Nonetheless, integral to colonial narrative is belief in the superiority of European contributions and the absence of any truly important contribution from non-European peoples to Canadian society, except when narrowly defined within examples of successful integration and “up by their bootstraps” stories. After all, if non-European and indigenous contributions were of any real value, wouldn’t we see them everywhere? Instead, all that is good and modern originated in Europe!
Not everyone states this as baldly as Mr. Olsen et al. but the sentiment is nonetheless widely shared. Which is incredibly sad, because Canada will not crumble and fall apart if we become more honest and aware of the history of these lands and the incredible diversity of contributions by peoples from all over the world.

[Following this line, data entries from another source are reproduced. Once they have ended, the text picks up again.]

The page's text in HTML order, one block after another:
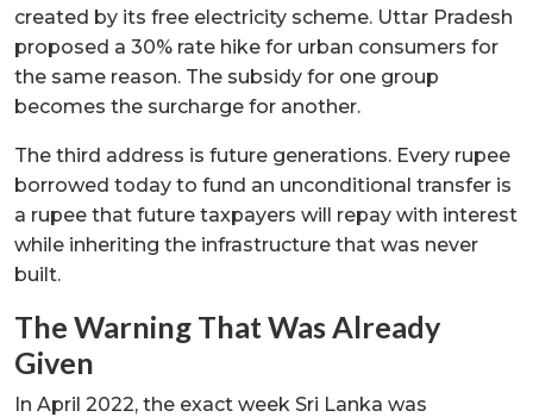
created by its free electricity scheme. Uttar Pradesh
proposed a 30% rate hike for urban consumers for
the same reason. The subsidy for one group
becomes the surcharge for another.
The third address is future generations. Every rupee
borrowed today to fund an unconditional transfer is
a rupee that future taxpayers will repay with interest
while inheriting the infrastructure that was never
built.
The Warning That Was Already
Given
In April 2022, the exact week Sri Lanka was
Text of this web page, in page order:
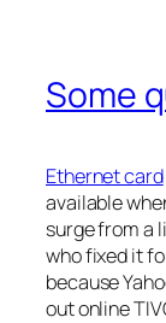
Some
Ethernet card
available
surge from a
who fixed it
because
out online
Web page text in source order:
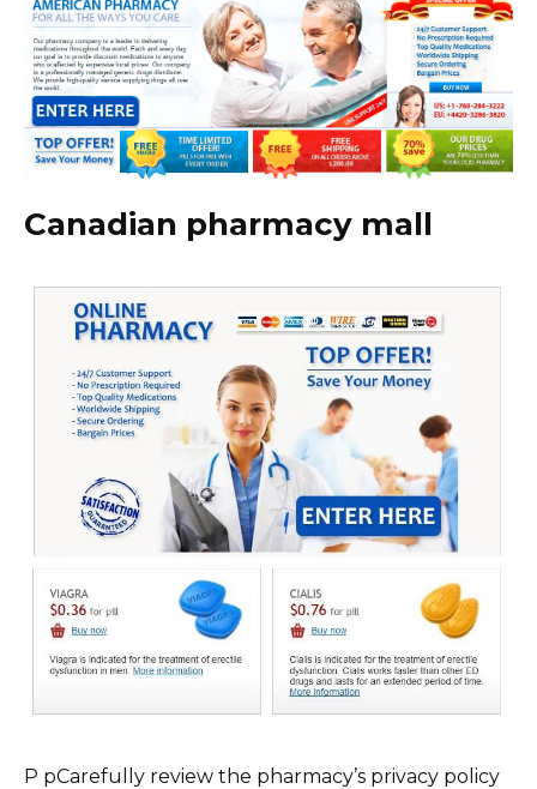
Canadian pharmacy mall
P pCarefully review the pharmacy’s privacy policy
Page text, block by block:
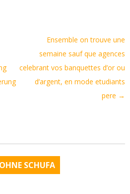
Ensemble on trouve une
semaine sauf que agences
celebrant vos banquettes d’or ou
d’argent, en mode etudiants
pere →
SCHUFA
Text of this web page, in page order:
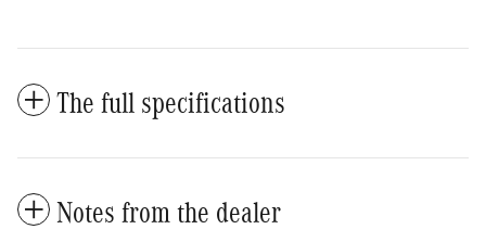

The violence of national myths
A more accurate and less self-serving history, a more honest reality, is ours. It is our birthright, whether we have been in these lands for thousands of years, or arrived yesterday. We are all being denied a real identity, based on more than colonial myths intended to create a national identity out of thin air.

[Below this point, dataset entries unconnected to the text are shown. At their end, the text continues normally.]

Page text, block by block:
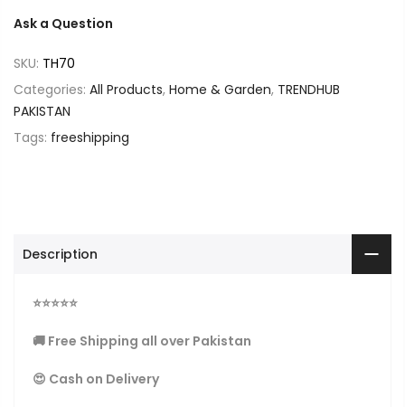
Ask a Question
SKU: TH70
Categories: All Products, Home & Garden, TRENDHUB
PAKISTAN
Tags: freeshipping
Description
⭐⭐⭐⭐⭐
🚚 Free Shipping all over Pakistan
😍 Cash on Delivery
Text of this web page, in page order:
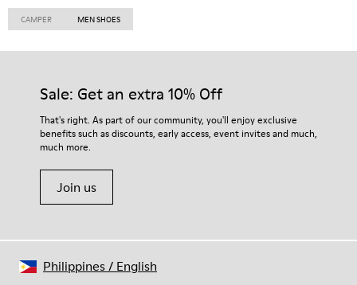
CAMPER MEN SHOES
Sale: Get an extra 10% Off
That's right. As part of our community, you'll enjoy exclusive
benefits such as discounts, early access, event invites and much,
much more.
Join us
Philippines/ English
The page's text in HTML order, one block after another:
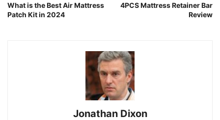
What is the Best Air Mattress
Patch Kit in 2024
4PCS Mattress Retainer Bar
Review
Jonathan Dixon

It is not only indigenous peoples who want to reclaim that birthright. There are millions of people living in this country who are trying to come to grips with their own personal histories, which more often than not, fail to accord with the official narrative. Unwed mothers who were pressured into giving up their babies for adoption, finding out that many of these babies were killed and buried instead. Black orphans who were horrifically abused by those who were supposed to protect them. Italians in Canada put into internment camps during WWII, and so very many more who have had to struggle to have their stories heard and believed.
These are all horrific stories, and they are only the tip of the iceberg, because most of us have heard only a fraction of them. The violence that national myths commit, is to delegitimize the very real pain that is the legacy of abuse and oppression. When these stories begin to surface, they are often treated as conspiracy theories. Even when incontrovertible proof is discovered, and the information becomes freely available, the overarching Canadian narrative obscures and confuses, splitting these events up into disparate and unconnected “unfortunate incidents.” Most Canadians will learn only a few of these stories, and will be unable to connect them to a wider history of colonialism. This means that nothing can change, as is made so clear in the book Seeing Red, and exemplified in articles like Klassen’s. How can we possibly learn from the past when this country is so invested in whitewashing it?
We all need to work on reclaiming our histories, but this cannot be an individual exercise, it absolutely must be a national one. We must share our histories and learn the histories of others, and our curriculum and media must reflect our evolving understandings.
Right now, indigenous peoples are trying very hard to share our histories. Whether this will create a new chapter in Anderson and Robertson’s research is going to depend on whether or not Canadians are finally willing to listen.